飛んでいる鳥を矢で落としながらしばらく歩く。このあたりはちゃんと道があるし、五日ほどで隣町に着くらしい。歩けば五日、荷馬車なら三日か四日。どこの世界でもそうだけど、荷馬車はそれほど速くもなく、歩くのと同じくらいの速度。道が悪いしね。それでも歩くよりも早く着くのは休憩の回数が少ないおかげ。
太陽の具合から、そろそろお昼かな。そう言えば、呼び方は太陽でいいのかな? 太陽っぽいものとか月っぽいものはある。星もあるけど星座はぜんぜん違う。星座って、教えてもらったら確かにそのように見えるけど、まったく知らない星を見て想像するのは難しいよ。何でも十字に見えるからね。
少し道から外れ、布を広げて準備をしようとしたら、向こうから荷馬車が五台近付いててきた。あれがエーギルさんの言っていた商人かな? 思ったより多い。いっそのこと村にちゃんとした店を作ったらいいのに。そこまで必要じゃないんだろうか。
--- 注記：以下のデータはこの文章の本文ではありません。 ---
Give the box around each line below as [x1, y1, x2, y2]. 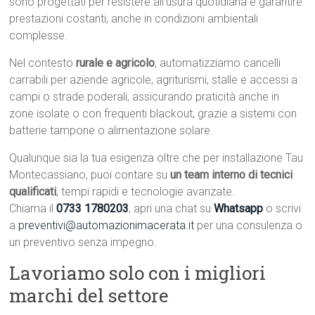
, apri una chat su [129, 202, 214, 216]
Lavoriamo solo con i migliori [9, 261, 266, 285]
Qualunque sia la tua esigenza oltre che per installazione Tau [9, 151, 304, 165]
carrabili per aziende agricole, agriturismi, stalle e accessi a [9, 73, 298, 87]
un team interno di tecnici [170, 168, 293, 182]
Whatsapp [214, 202, 264, 216]
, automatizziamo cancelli [155, 56, 281, 70]
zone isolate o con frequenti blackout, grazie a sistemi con [9, 107, 297, 121]
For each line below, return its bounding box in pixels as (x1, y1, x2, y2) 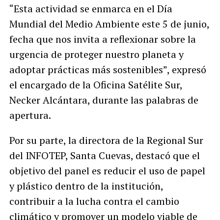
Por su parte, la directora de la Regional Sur (9, 133, 203, 147)
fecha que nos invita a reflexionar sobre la (9, 32, 196, 46)
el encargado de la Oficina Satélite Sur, (9, 78, 182, 91)
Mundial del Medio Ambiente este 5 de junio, (9, 17, 209, 30)
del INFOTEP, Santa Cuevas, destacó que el (9, 148, 200, 162)
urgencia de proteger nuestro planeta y (9, 47, 184, 61)
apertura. (9, 108, 51, 122)
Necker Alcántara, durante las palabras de (9, 93, 198, 107)
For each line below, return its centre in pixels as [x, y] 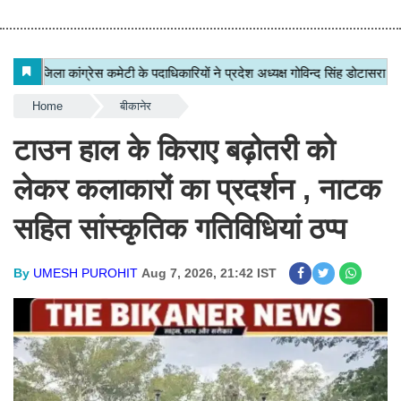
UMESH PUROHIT [85, 273]
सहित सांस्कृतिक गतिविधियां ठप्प [184, 229]
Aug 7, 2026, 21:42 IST [209, 273]
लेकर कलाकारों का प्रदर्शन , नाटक [197, 190]
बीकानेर [135, 107]
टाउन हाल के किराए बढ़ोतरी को [174, 150]
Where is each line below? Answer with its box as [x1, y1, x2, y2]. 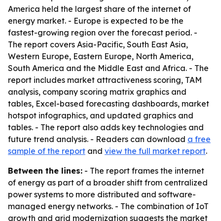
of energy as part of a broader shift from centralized [8, 178, 208, 187]
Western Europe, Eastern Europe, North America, [8, 51, 193, 61]
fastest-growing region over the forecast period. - [8, 28, 197, 37]
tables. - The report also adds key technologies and [8, 122, 204, 132]
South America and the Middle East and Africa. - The [8, 63, 209, 73]
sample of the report [8, 146, 85, 156]
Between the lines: [8, 166, 82, 176]
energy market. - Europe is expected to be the [8, 16, 184, 26]
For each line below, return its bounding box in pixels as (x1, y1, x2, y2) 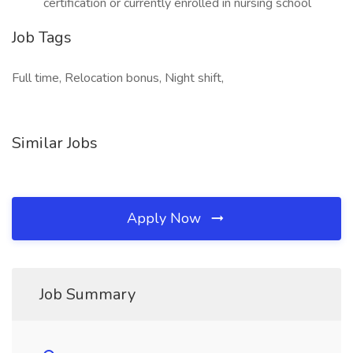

「盗賊に襲われている商人を助けるというフラグは回避できたかな?」
《変なことを気にしますよね。盗賊くらい簡単に退治できるでしょう? むしろそこから権力者に気に入られて成り上がるのはダメなのですか?》
「そこから色々なトラブルに巻き込まれる展開がありえるかなと」
《ケネスは物語の読みすぎです》
「そう言うリゼッタも詳しいよね」
他愛もない話をしながら飽きるまで歩く。暗くなる前に異空間に戻って休む。あの森を出てからはそれほど危険がないので、昼食は外で食べるようにしている。異空間にいる時間は減ったけど活用は増えている。前にも言った燻製作り。鉄を加工して燻製器を作った。
とにかく肉が多い。マジックバッグのおかげで腐りはしないけど、多すぎても使い道がないので、ベーコンなどの燻製にでもして食事のバリエーションを増やそうかと。
保存食にするならしっかり塩漬けしてから時間をかけて燻す必要があるけど、どうせ作った後はマジックバッグに入れるし、なんちゃって燻製でも実は問題ない。本来の燻製となんちゃって燻製の両方を作っておく。
普通の燻製肉以外にも香辛料や香草などを加えてソーセージやサラミ、チョリソなども作っている。途中から魔獣の血も[殺菌]してブラッドソーセージの材料にしている。実は血を[浄化]したら消えて困ったのはここだけの話だ。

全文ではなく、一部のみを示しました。